**ASSIGNMENT:** Take the line containing "Tell me which" and every line after it in the data below, and print them exactly as given, with nothing else.

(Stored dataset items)
####
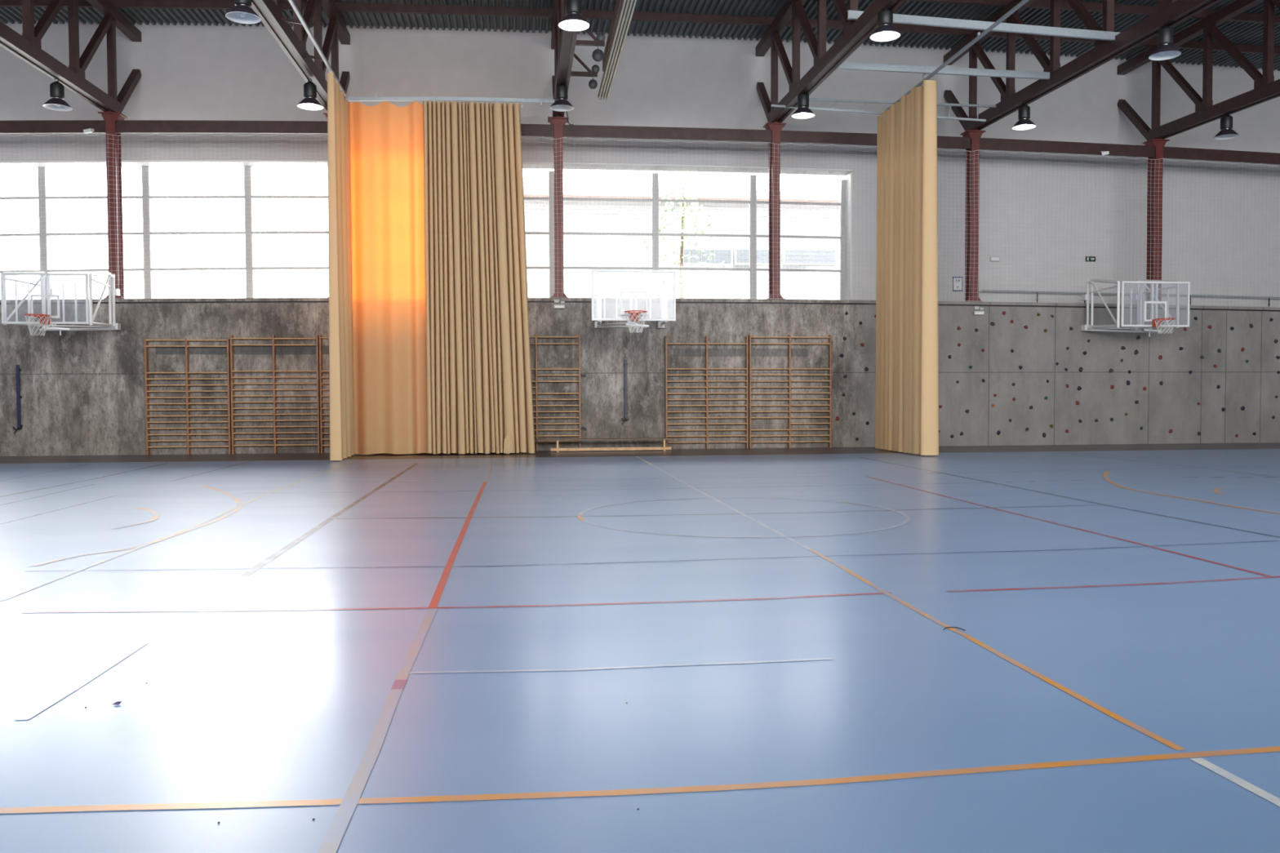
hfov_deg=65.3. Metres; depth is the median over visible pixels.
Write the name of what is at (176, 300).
trim
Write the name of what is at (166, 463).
court line
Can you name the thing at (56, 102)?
pendant lamp
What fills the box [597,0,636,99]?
rail
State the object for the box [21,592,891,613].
court line
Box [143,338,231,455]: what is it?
wall bars
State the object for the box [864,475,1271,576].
court line
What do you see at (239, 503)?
arc
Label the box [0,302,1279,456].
wall
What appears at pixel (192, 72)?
wall
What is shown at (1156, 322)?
basketball backboard
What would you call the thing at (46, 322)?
basketball backboard
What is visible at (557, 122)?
steel column
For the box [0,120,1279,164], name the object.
beam
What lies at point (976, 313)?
diffuser
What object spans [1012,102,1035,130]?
pendant lamp
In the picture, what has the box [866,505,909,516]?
circle
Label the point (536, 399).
wall bars
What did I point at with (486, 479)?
court line
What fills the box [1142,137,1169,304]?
steel column
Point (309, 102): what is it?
pendant lamp
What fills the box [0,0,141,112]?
roof truss
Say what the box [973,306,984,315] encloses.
emergency light
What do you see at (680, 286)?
tree
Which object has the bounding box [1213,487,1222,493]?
arc
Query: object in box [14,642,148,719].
court line
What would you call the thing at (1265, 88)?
roof truss
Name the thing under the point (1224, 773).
court line
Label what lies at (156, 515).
arc
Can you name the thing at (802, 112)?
pendant lamp
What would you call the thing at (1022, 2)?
track
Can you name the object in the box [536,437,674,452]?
bench
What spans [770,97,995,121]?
track
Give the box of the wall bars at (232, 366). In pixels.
[230,334,320,453]
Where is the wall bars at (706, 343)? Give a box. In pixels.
[664,335,748,448]
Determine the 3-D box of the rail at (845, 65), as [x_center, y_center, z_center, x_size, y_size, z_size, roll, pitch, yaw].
[6.484,-7.650,21.463,4.878,0.210,0.070,0,2,-7]
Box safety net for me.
[0,133,1279,306]
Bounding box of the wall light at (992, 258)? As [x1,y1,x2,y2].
[990,256,999,261]
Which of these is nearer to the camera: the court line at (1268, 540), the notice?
the court line at (1268, 540)
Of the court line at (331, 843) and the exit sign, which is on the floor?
the court line at (331, 843)
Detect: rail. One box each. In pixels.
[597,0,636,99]
[835,62,1049,79]
[847,9,1119,40]
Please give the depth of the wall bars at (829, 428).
25.06 m
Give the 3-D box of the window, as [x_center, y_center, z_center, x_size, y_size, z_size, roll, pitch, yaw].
[-6.627,-5.015,26.036,25.035,3.900,0.640,0,2,-7]
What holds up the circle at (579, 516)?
on the floor
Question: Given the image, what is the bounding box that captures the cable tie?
[942,626,965,631]
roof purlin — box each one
[0,0,1279,55]
[906,0,1279,24]
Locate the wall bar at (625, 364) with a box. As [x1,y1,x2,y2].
[621,360,629,424]
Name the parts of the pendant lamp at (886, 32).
bulb
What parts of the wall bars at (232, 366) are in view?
post, post, post
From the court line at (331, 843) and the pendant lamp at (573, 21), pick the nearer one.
the court line at (331, 843)
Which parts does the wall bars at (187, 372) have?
post, post, post
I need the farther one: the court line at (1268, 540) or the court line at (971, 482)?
the court line at (971, 482)
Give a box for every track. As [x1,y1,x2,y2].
[281,0,346,96]
[348,93,555,105]
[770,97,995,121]
[886,0,1029,109]
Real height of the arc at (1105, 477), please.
0.001 m
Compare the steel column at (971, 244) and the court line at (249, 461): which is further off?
the steel column at (971, 244)
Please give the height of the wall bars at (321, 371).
2.815 m
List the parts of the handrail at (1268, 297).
rail
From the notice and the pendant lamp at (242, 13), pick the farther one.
the notice
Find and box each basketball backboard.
[0,271,120,336]
[591,269,675,333]
[1080,279,1190,337]
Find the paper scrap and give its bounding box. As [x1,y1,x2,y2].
[112,701,121,705]
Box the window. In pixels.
[0,160,852,300]
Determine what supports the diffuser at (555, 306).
attached to the emergency light at (555, 306)
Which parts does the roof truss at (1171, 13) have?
web post, gusset plate, web post, gusset plate, web post, gusset plate, web post, gusset plate
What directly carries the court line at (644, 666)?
on the floor
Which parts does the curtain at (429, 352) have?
return panel, loose panel, gathered panel
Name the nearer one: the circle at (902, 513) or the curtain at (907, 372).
the circle at (902, 513)
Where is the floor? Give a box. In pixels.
[0,442,1279,852]
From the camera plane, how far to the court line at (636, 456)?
20.52 m
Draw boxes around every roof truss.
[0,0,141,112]
[251,0,350,111]
[551,0,582,116]
[755,0,906,122]
[943,0,1222,131]
[1117,0,1279,140]
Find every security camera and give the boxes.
[82,128,93,133]
[1100,151,1109,155]
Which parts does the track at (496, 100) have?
rail
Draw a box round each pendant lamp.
[42,75,72,111]
[225,0,260,23]
[297,77,323,110]
[550,84,573,111]
[558,0,589,31]
[791,93,814,119]
[869,8,900,41]
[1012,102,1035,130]
[1148,25,1181,60]
[1213,113,1239,139]
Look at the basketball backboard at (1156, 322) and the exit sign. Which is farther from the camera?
the exit sign
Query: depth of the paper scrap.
4.43 m
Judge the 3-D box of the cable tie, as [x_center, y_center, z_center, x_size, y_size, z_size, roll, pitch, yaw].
[1.811,1.168,5.773,0.124,0.005,0.071,0,2,9]
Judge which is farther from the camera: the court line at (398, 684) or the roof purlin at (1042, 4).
the roof purlin at (1042, 4)
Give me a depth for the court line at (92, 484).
13.90 m
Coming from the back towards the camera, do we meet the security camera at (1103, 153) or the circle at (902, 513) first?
the security camera at (1103, 153)
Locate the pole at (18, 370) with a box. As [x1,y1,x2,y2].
[12,364,22,434]
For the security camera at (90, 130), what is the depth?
22.96 m
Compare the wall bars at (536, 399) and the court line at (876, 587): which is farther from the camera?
the wall bars at (536, 399)
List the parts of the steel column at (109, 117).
plate
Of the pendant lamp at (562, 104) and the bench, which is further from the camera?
the bench
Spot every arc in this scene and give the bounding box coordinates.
[32,485,242,565]
[111,507,159,528]
[1102,471,1279,513]
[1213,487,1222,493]
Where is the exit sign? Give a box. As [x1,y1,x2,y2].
[1085,256,1095,262]
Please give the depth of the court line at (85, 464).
17.93 m
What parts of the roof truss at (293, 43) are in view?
gusset plate, web post, gusset plate, web post, gusset plate, web post
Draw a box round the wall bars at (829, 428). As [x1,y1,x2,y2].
[748,334,831,448]
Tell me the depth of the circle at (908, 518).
9.80 m
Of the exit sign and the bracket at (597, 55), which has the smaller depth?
the bracket at (597, 55)
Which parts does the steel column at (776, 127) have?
plate
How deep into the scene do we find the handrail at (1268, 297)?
27.83 m
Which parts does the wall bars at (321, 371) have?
post
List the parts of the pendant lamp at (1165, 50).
bulb
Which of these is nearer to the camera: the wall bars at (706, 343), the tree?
the wall bars at (706, 343)
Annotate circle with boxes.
[577,514,585,520]
[578,497,841,514]
[582,516,910,537]
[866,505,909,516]
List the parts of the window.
frame
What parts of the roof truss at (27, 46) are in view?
web post, gusset plate, web post, gusset plate, web post
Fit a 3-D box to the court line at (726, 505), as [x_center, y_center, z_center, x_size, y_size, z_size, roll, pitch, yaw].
[0.854,0.911,13.996,0.072,0.001,10.532,0,2,-7]
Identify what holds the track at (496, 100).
attached to the roof truss at (563, 42)
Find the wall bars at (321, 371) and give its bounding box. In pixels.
[319,334,329,453]
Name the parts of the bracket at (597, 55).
arm
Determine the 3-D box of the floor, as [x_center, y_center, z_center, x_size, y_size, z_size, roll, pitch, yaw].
[2.409,1.083,11.629,40.100,0.200,32.050,0,2,-7]
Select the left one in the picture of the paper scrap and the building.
the paper scrap
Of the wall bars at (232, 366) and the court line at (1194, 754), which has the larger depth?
the wall bars at (232, 366)
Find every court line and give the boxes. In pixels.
[0,462,168,497]
[0,462,351,600]
[0,484,94,505]
[0,495,116,524]
[0,746,1279,813]
[2,464,86,480]
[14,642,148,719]
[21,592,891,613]
[26,540,1279,571]
[169,461,251,481]
[240,463,417,576]
[301,482,984,493]
[317,608,437,852]
[335,504,1102,519]
[336,466,1253,482]
[390,679,407,689]
[409,657,832,673]
[428,482,486,607]
[483,462,493,482]
[635,456,653,465]
[652,465,811,549]
[808,549,1001,653]
[860,457,1279,537]
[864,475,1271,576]
[946,575,1279,591]
[995,653,1185,750]
[1189,758,1279,806]
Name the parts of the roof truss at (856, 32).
web post, gusset plate, web post, gusset plate, web post, gusset plate, web post
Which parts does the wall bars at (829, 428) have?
post, post, post
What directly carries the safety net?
attached to the steel column at (971, 244)
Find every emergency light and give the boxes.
[553,299,564,308]
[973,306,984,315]
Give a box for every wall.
[0,21,1279,307]
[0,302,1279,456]
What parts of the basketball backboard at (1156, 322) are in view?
stay rod, board frame
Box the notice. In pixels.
[952,276,962,291]
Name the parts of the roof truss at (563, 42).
web post, web post, web post
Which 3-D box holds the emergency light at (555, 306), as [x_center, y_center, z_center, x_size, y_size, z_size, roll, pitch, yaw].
[-1.972,-2.994,24.417,0.270,0.218,0.098,0,2,-7]
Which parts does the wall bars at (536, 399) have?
post, post
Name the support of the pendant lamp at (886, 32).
hanging from the roof truss at (856, 32)
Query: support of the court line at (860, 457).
on the floor
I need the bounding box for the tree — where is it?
[637,171,731,298]
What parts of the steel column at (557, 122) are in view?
plate
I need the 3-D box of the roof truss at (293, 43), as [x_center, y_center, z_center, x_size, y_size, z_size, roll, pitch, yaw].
[-5.683,-7.999,10.294,0.270,2.973,30.681,0,2,-7]
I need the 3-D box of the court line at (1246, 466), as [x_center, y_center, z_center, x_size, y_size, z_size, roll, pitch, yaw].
[3.512,0.807,16.895,16.786,0.001,1.074,0,2,-7]
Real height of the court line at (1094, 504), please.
0.001 m
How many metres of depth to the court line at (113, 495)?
11.91 m
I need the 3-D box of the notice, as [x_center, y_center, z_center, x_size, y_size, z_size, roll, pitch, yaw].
[8.758,-3.929,27.548,0.284,0.403,0.024,0,2,-7]
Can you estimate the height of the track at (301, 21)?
0.220 m
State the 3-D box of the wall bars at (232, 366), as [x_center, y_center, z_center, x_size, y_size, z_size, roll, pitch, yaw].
[-8.623,-0.758,23.648,2.003,2.802,0.150,0,2,-7]
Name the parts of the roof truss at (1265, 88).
web post, gusset plate, web post, gusset plate, web post
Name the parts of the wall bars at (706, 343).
post, post, post
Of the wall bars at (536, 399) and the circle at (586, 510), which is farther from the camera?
the wall bars at (536, 399)
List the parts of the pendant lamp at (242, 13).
bulb
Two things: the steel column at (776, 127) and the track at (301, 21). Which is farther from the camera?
the steel column at (776, 127)
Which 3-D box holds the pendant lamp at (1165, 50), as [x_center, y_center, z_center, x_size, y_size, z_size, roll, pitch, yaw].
[9.513,-6.997,18.102,0.528,0.546,0.528,0,2,-7]
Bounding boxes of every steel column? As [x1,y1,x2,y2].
[97,110,127,298]
[547,115,568,297]
[763,120,786,299]
[960,128,986,302]
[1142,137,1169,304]
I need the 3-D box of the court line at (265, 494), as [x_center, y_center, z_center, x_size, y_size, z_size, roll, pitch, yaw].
[-5.108,0.948,13.634,0.183,0.001,13.962,0,2,-7]
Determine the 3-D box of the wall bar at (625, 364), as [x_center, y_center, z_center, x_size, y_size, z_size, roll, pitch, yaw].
[-0.376,-0.846,24.641,0.199,1.604,0.133,0,2,-7]
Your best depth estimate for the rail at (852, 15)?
19.11 m
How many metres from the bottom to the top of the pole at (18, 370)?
1.593 m
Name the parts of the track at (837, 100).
rail, rail
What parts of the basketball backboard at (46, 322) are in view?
board frame, stay rod
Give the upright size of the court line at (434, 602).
0.001 m
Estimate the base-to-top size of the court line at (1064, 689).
0.001 m
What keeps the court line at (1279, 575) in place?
on the floor
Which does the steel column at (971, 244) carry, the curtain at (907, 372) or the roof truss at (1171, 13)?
the roof truss at (1171, 13)
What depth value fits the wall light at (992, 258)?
27.60 m
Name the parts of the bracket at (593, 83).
arm
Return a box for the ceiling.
[0,0,1279,71]
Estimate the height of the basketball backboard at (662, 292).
1.675 m
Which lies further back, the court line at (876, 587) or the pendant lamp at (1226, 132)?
the pendant lamp at (1226, 132)
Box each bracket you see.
[570,53,599,88]
[575,28,604,61]
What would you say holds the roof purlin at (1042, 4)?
attached to the ceiling
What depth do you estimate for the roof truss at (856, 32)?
22.15 m
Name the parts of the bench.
leg, seat, leg
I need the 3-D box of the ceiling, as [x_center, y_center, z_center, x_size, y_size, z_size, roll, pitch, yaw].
[2.368,-9.893,11.226,40.100,1.033,31.950,0,2,-7]
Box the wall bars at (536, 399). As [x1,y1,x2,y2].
[529,333,581,450]
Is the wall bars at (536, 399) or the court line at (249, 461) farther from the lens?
the wall bars at (536, 399)
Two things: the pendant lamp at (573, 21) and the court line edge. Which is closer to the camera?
the pendant lamp at (573, 21)
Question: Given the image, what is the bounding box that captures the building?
[523,185,839,299]
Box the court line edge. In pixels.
[37,448,1239,463]
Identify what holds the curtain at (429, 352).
hanging from the track at (496, 100)
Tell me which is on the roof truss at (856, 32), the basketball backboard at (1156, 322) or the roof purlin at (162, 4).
the roof purlin at (162, 4)
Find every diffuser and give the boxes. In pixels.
[554,305,564,307]
[975,311,983,314]
[991,257,999,260]
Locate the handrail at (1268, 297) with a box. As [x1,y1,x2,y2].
[981,289,1279,306]
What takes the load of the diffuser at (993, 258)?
attached to the wall light at (992, 258)
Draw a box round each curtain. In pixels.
[327,72,535,460]
[875,80,938,455]
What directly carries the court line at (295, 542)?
on the floor
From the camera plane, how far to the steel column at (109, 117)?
23.27 m
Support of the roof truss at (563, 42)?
on the steel column at (557, 122)
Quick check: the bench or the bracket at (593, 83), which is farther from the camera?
the bench
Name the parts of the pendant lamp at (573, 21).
bulb
####
**SOLUTION FOR THIS TASK:**
Tell me which is on the roof truss at (856, 32), the basketball backboard at (1156, 322) or the roof purlin at (162, 4).
the roof purlin at (162, 4)
Find every diffuser and give the boxes. In pixels.
[554,305,564,307]
[975,311,983,314]
[991,257,999,260]
Locate the handrail at (1268, 297) with a box. As [x1,y1,x2,y2].
[981,289,1279,306]
What takes the load of the diffuser at (993, 258)?
attached to the wall light at (992, 258)
Draw a box round each curtain. In pixels.
[327,72,535,460]
[875,80,938,455]
What directly carries the court line at (295, 542)?
on the floor
From the camera plane, how far to the steel column at (109, 117)?
23.27 m
Support of the roof truss at (563, 42)?
on the steel column at (557, 122)
Quick check: the bench or the bracket at (593, 83), which is farther from the camera?
the bench
Name the parts of the pendant lamp at (573, 21).
bulb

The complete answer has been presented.